Various places in the '''dwarf''' branch code are marked with "XXX reloc"
comments where some attention for this stuff is needed.  The
'''dwarf::attr_value::address''' method would be replaced or supplemented
with a '''symbolic_address''' method that gives the new object, and its
'''dwarf_edit'''/'''dwarf_output''' cousins would permit assigning one.  In
the writer, this eventually leads to generating reloc records in the
output.  

Note that it's possible the '''constant''' and '''signed_constant''' also
need to have relocatable variants.  I'm no longer really sure about that,
but it needs to be investigated.  dwarflint should be able to tell us
whether relocs are applied to any attribute values other than
'''DW_FORM_addr''' ones.

It's certainly the case that '''constant_block''' can need embedded relocs.
This would need a new interface more sophisticated than the
'''const_vector''' hack for those values.  I imagine something like an
STL-style container whose elements are either literal-byte blocks or are
relocatable values.

Similarly, '''range_list''', '''line_entry''', '''ranges''',
'''arange_list''', and '''location_attr''' need to be changed so that their
address pieces can be '''symbolic_address''' objects.  (The corresponding
new libdw C interfaces support that on the roland/relocate branch already.)

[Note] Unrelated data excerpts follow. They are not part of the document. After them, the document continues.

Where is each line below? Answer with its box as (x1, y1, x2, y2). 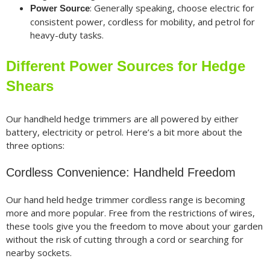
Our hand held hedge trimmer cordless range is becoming (5, 193, 245, 206)
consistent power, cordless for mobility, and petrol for (30, 16, 255, 28)
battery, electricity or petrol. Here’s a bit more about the (5, 125, 242, 138)
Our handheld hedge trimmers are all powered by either (5, 112, 239, 125)
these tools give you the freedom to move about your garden (5, 219, 263, 232)
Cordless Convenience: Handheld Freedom (5, 165, 236, 179)
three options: (5, 139, 64, 151)
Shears (5, 78, 54, 95)
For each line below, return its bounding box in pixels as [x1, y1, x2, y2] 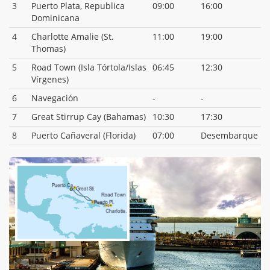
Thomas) [31, 42, 66, 54]
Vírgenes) [31, 73, 69, 85]
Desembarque [201, 129, 258, 141]
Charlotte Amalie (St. [31, 30, 114, 42]
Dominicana [31, 11, 80, 24]
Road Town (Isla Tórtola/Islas [31, 61, 146, 73]
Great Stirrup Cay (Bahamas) [31, 110, 146, 122]
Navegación [31, 92, 78, 104]
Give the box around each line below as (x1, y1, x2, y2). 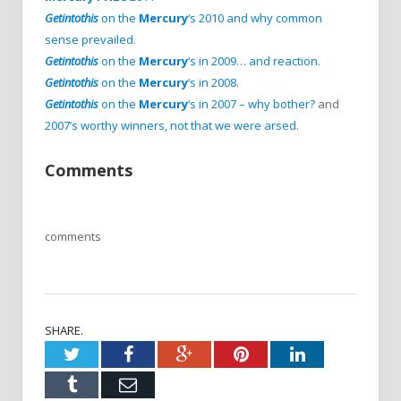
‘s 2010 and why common (188, 10, 322, 27)
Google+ (192, 344, 255, 363)
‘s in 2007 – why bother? (188, 96, 315, 113)
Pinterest (247, 344, 312, 363)
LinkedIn (303, 344, 371, 363)
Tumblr (75, 374, 130, 393)
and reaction (249, 53, 318, 70)
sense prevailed (45, 31, 133, 48)
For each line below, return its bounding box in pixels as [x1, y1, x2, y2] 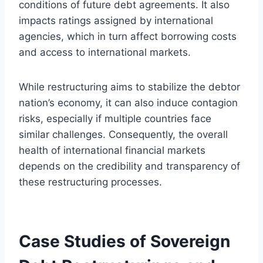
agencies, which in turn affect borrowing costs [19, 30, 237, 42]
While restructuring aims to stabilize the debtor [19, 80, 240, 93]
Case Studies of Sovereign [19, 231, 230, 251]
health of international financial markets [19, 144, 205, 156]
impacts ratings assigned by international [19, 14, 213, 26]
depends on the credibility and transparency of [19, 160, 240, 172]
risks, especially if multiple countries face [19, 112, 211, 124]
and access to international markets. [19, 46, 191, 58]
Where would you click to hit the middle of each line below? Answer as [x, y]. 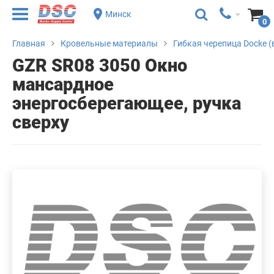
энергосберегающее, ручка [127, 103]
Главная [29, 44]
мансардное [63, 84]
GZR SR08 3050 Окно [100, 65]
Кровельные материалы [109, 44]
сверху [41, 122]
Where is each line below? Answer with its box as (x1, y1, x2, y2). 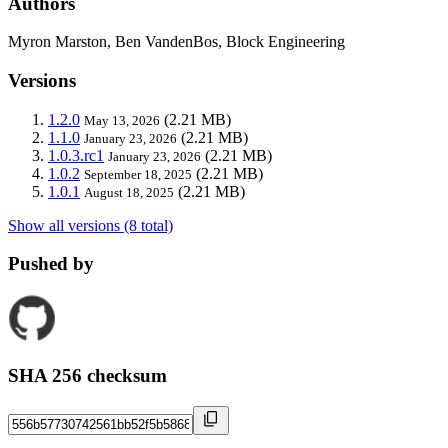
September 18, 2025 (84, 166, 192, 182)
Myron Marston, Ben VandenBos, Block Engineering (8, 33, 345, 51)
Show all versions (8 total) (8, 216, 173, 234)
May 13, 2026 (84, 112, 160, 128)
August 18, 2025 (84, 184, 174, 200)
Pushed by (8, 253, 94, 275)
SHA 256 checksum (8, 364, 167, 386)
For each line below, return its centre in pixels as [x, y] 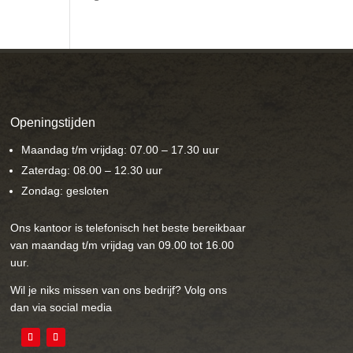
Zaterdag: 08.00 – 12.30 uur [91, 170]
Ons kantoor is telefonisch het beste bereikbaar [128, 227]
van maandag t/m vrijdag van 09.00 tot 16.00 [122, 245]
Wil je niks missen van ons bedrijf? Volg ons [118, 290]
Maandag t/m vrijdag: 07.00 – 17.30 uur [120, 149]
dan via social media [61, 307]
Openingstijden [52, 122]
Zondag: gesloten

Note that an individual '''location_attr::mapped_type''' needs to change
from being a plain '''const_vector<uint8_t>''' to being a structured type
as well.  That can do something to wrap the '''dwarf_getlocation*'''
interfaces that yield a vector of distinct operations.  Each individual
operation might be a '''DW_OP_addr''' that needs to be relocatable.
My original thinking was that this would tie in to the much higher-level
DwarfLocations ideas.

=== dwarf_output emitting ET_REL ===

There are two kinds of relocations in DWARF data.

 1. References to other DWARF sections.

    Here the target of the reloc records is in some '''.debug_*''' section.
    These don't need to exist as relocatable entities in the API at all.
    In the reloc-aware libdw reading code, they are resolved automatically.
    In the writer code to emit ET_REL files, these relocs would be
    generated implicitly wherever they are needed to make the output files
    properly linkable.

 2. Address and constant data.

    Here the target of the reloc records is in some '''SHF_ALLOC'''
    section, i.e. it's a real address.  For these, the reader has to yield
    '''symbolic_address''' objects.  In the writer, these would emit relocs
    matching what the original input relocs were.

There are also two kinds of '''ET_REL''' files that we write:

 1. Actually relocatable objects.

    This is for when we use the writer to produce normal ''.o'' files.
    Here the internal DWARF references need to be relocatable so that they
    can be linked together later.

 2. ''Final'' objects.

    This is for cases like ''.ko'' files (Linux kernel modules).
    Here the DWARF data stands on its own and will never be fed to the
    linker.  So they don't actually need to have relocs for the internal
    DWARF references at all.  Among the writer's output format knobs will
    be ''final'' vs. ''reloc'' mode.  In ''final'' mode, we don't emit
    relocs for DWARF references, we juts encode them directly.  This is
    somewhat akin to how output files come from '''eu-unstrip -R'''.
    Then when the reader is dealing with these input files, there is no
    extra work for these internal references at all, they are just like a
    real final linked object.

    The relocs to real '''SHF_ALLOC''' sections still need relocs even in a
    ''final'' object like a .ko file.